The benchmark for excellence in response to the leaked ‘O’ Level/CSE plans has been set by Christopher Cook at the FT, with his convincing use of the National Pupil Database to show that the poorest children will be hit hardest:
The most significant issues around this idea are related to social mobility: the CSE will tend to be an exam for poorer children. Consider who would take the CSE if schools could select the quarter of pupils with the lowest average grades with perfect foresight.
Christopher’s analysis is spot on, but the big problem for Labour is Gove’s plans are still likely to be very popular, unless it can come up with a convincing and accessible case against.
The Tories have largely won the argument about educational standards, not least because they and the Department for Education have lied about the statistics (latest example here from Tory MP Liz Truss), and because Labour has allowed them to get away with it.
Now, ‘everyone knows’ that educational standards have fallen badly, and ‘everyone’ seems to be agreed that something must be done. Gove offers that something, and it looks attractive to those without the time or inclination to see past the media’s happy compliance.
The answer to Labour’s problem comes in another section of Christopher’s analysis:
Every child from the 29th to 48th percentile gets an average grade of “D”. If that were not hard enough, children are moving targets – particularly in the early teenage years. There is a lot of movement between standardised tests. One third of the bottom quarter of children at the age of 11 break out of that grouping by the age of 16.
The top mark for the renewed CSE will equate to a D at ‘O’ level. That is widely seen as a fail. So 25% of children will be seen to fail, however well they do in the CSE, and (if the 75%/25% split is maintained) the bar will be raised if there are too many children doing well enough to do the ‘O’ level. ‘Pour encourager lest autres’ I think it’s called.
This knowledge, combined with the percentile stats provided by Christopher, creates a scary picture for parents. For not only will the 25% be consigned to the scrap heap, there’s another 25% of so at significant risk of being consigned, because we know that a) right up to the 48% percentile we’re talking fail-grade, and that the mobility across the percentiles is large (where some go up, some must go down).
And the risk doesn’t stop at the 48% percentile. It may lessen off, but anywhere up to, say 70% of children may be at some risk of dipping into failure.

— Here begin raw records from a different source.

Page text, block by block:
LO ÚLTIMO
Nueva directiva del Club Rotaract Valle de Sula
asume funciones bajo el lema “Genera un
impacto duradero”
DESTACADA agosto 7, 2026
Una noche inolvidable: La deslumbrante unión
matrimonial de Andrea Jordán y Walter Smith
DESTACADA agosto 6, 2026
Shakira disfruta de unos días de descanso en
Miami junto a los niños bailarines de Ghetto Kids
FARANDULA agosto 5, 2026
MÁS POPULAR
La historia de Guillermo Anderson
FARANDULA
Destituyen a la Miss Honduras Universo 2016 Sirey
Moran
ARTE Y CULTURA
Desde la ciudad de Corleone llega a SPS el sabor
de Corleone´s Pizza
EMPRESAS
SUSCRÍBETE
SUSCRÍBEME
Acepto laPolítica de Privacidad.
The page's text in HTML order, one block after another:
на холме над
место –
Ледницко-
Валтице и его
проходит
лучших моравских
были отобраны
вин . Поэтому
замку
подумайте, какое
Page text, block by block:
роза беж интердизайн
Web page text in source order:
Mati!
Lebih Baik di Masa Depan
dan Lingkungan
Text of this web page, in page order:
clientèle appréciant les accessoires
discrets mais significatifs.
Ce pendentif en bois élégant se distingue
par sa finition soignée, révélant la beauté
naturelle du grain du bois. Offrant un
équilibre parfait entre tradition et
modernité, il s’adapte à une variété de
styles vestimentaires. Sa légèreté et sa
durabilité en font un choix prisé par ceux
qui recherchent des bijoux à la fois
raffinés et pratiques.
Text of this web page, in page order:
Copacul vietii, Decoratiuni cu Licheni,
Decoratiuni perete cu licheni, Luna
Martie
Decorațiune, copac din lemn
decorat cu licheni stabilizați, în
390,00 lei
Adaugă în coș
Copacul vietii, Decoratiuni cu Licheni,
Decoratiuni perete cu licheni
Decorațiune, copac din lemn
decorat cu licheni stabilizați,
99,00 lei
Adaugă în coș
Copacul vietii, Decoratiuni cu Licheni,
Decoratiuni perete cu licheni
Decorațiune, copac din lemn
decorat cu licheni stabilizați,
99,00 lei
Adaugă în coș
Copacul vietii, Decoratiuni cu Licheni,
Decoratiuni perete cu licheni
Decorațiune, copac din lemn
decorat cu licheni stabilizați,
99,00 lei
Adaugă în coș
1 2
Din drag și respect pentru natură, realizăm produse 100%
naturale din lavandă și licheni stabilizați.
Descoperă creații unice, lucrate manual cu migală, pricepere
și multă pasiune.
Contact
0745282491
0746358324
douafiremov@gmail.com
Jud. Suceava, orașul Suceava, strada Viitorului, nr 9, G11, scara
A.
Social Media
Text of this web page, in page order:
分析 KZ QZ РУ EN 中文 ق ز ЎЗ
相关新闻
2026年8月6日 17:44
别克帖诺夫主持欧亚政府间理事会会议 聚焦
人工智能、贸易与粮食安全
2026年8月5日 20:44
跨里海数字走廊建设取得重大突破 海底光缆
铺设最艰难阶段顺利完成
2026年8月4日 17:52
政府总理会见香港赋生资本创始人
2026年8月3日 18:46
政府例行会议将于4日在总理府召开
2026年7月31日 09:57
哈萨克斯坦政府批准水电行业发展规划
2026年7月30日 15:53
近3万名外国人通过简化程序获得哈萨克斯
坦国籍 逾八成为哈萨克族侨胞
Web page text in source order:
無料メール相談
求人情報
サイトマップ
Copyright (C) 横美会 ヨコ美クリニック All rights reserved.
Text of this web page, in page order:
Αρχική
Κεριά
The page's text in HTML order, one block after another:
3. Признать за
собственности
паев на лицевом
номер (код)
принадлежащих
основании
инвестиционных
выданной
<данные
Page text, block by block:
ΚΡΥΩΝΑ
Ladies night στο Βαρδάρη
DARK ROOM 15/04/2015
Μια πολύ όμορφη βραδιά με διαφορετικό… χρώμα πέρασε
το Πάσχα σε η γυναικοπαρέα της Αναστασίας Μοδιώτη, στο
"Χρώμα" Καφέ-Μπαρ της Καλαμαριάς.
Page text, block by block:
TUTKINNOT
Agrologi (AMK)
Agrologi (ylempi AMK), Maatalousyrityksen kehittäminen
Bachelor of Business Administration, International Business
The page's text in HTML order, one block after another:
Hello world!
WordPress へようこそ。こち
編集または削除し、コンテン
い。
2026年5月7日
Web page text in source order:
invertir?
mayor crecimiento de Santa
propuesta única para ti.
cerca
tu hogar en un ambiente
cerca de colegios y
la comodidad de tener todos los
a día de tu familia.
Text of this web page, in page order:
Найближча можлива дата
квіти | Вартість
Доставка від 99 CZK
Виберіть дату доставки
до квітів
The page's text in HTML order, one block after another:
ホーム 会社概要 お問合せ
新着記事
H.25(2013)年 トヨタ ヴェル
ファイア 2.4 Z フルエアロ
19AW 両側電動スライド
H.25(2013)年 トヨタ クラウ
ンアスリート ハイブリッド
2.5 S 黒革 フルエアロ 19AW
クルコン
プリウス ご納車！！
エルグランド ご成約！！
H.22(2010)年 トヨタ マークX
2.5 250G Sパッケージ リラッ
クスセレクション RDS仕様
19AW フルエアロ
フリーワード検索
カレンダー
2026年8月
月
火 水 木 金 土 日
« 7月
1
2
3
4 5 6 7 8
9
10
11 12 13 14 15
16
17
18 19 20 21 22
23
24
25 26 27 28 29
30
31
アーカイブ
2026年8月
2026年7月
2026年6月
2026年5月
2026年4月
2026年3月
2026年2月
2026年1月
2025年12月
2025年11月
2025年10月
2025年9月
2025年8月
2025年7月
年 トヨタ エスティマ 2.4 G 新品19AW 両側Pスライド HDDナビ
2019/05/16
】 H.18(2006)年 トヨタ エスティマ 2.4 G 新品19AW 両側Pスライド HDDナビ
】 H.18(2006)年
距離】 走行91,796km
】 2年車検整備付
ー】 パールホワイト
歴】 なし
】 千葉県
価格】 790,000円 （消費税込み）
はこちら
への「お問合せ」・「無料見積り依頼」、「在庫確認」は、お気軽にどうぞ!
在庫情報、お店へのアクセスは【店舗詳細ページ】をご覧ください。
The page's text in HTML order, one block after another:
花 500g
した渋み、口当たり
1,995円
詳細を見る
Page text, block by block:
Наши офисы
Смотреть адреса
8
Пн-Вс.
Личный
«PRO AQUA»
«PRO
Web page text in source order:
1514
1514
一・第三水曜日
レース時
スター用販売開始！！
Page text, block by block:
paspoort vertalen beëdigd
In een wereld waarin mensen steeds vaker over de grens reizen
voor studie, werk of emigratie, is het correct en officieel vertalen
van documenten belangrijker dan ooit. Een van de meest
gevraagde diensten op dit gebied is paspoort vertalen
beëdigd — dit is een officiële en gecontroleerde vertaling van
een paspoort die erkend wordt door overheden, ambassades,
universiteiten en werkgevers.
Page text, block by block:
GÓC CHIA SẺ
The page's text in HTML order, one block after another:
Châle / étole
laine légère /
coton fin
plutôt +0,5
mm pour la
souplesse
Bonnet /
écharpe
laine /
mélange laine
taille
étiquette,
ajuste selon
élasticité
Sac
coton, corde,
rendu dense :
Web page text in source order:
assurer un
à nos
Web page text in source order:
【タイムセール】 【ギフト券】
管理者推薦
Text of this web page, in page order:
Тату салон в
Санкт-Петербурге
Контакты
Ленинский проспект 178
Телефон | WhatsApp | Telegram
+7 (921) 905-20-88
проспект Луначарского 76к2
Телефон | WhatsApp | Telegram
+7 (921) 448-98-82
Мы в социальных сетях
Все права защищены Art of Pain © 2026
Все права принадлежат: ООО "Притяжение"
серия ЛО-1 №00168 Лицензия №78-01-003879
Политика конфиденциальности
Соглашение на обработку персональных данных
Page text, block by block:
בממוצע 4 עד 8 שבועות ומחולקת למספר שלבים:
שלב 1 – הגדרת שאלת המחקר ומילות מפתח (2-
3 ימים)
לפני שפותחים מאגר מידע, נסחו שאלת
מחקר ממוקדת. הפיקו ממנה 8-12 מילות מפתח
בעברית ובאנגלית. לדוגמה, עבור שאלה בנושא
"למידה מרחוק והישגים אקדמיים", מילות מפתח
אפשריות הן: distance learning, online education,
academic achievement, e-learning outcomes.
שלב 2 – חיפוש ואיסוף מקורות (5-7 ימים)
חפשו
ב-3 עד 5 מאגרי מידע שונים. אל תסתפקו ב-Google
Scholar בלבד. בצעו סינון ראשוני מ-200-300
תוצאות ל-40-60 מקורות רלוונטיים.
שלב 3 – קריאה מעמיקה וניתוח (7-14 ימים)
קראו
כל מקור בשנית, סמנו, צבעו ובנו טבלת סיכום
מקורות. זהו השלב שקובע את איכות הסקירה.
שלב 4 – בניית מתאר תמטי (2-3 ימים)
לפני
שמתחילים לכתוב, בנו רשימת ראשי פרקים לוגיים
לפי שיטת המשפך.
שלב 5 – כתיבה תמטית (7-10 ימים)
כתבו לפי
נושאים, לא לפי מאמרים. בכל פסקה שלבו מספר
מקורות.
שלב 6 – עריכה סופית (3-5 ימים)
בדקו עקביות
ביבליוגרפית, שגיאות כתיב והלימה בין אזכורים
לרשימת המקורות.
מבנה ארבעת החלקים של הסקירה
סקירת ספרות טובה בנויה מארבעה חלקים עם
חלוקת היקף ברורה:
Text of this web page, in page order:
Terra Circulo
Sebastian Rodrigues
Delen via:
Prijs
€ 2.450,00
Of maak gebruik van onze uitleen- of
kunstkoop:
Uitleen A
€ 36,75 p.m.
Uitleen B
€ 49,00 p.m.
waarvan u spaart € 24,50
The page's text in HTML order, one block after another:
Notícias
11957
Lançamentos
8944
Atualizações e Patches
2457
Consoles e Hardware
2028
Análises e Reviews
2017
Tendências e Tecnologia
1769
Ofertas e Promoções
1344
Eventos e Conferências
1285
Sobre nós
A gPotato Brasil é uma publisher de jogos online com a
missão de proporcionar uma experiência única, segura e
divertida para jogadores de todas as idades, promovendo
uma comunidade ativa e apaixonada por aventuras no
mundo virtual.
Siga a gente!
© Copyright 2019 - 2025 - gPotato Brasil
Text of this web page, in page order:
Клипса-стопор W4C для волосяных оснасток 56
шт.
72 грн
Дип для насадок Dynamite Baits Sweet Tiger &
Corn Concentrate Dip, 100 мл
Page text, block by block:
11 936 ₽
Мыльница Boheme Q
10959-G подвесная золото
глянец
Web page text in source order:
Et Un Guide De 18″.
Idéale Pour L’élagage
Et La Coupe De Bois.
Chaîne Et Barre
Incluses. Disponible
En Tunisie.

This should be Labour’s pitch:
If we win in 2015, we won’t put the futures of 70% of children at risk. We’ll give everyone the opportunity to make the best of themselves. We’re the party of legitimate aspiration. We commit to stopping the two-tier exam system, and returning to policy based on respect for professionals and honesty with data.
Job done. Get to it, Twiggy, and stop arsing about talking procedure and waiting for detail.